• _What you need to do_
Below are entries. Pull out all lines containing "During".

(Stored records)

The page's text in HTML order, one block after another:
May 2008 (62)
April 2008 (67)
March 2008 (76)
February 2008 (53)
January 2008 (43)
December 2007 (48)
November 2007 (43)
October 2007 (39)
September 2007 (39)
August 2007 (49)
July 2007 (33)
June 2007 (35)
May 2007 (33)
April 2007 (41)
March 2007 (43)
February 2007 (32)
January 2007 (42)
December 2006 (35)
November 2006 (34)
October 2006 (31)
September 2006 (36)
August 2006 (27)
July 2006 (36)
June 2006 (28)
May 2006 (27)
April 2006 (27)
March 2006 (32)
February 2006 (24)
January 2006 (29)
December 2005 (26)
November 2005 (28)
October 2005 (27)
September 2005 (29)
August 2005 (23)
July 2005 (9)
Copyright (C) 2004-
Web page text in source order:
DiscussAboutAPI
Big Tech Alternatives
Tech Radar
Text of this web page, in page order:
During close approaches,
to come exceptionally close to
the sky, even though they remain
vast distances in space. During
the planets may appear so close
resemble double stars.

...

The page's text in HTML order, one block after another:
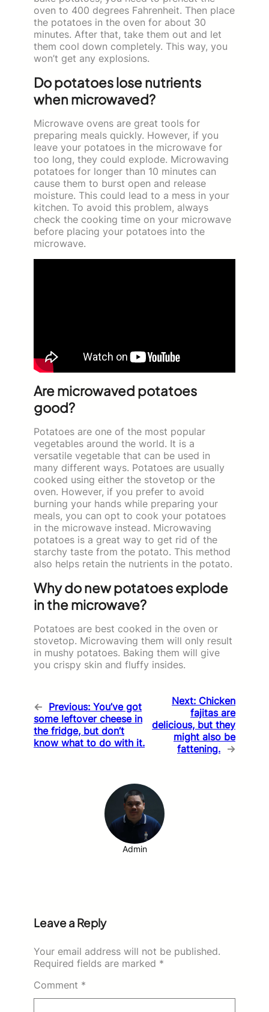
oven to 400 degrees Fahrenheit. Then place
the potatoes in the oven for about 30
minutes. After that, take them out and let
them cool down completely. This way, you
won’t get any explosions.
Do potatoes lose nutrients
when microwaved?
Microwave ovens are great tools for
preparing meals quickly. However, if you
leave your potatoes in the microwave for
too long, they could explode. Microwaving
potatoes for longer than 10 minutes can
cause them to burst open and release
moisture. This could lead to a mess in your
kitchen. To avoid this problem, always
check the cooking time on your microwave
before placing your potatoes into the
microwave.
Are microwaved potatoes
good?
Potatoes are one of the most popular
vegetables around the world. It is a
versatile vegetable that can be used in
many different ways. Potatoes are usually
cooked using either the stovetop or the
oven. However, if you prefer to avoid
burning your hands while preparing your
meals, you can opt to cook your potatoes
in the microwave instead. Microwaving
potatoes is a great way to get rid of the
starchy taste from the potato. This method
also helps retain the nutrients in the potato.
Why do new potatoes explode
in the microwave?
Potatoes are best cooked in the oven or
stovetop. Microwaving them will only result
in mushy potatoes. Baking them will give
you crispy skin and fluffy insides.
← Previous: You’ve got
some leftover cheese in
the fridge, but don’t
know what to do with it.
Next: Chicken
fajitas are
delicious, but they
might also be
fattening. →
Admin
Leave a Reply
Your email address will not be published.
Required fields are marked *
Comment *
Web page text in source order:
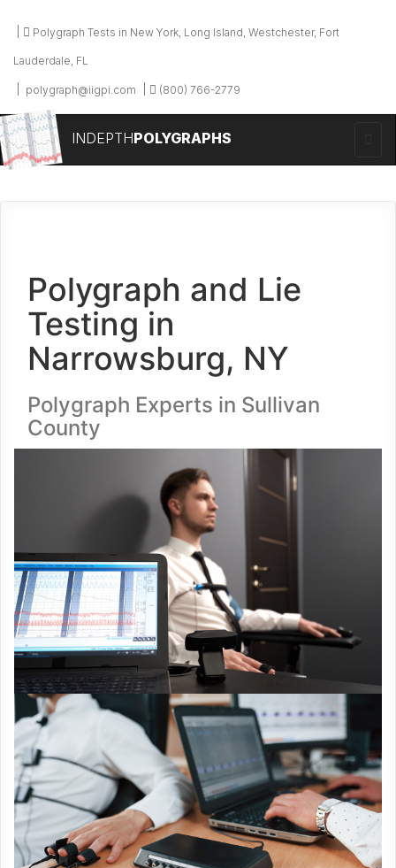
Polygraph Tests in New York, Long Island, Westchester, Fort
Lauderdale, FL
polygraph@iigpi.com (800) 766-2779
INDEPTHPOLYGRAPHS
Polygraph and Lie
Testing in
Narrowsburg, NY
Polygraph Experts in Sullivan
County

• _Exercise result_
During close approaches,
vast distances in space. During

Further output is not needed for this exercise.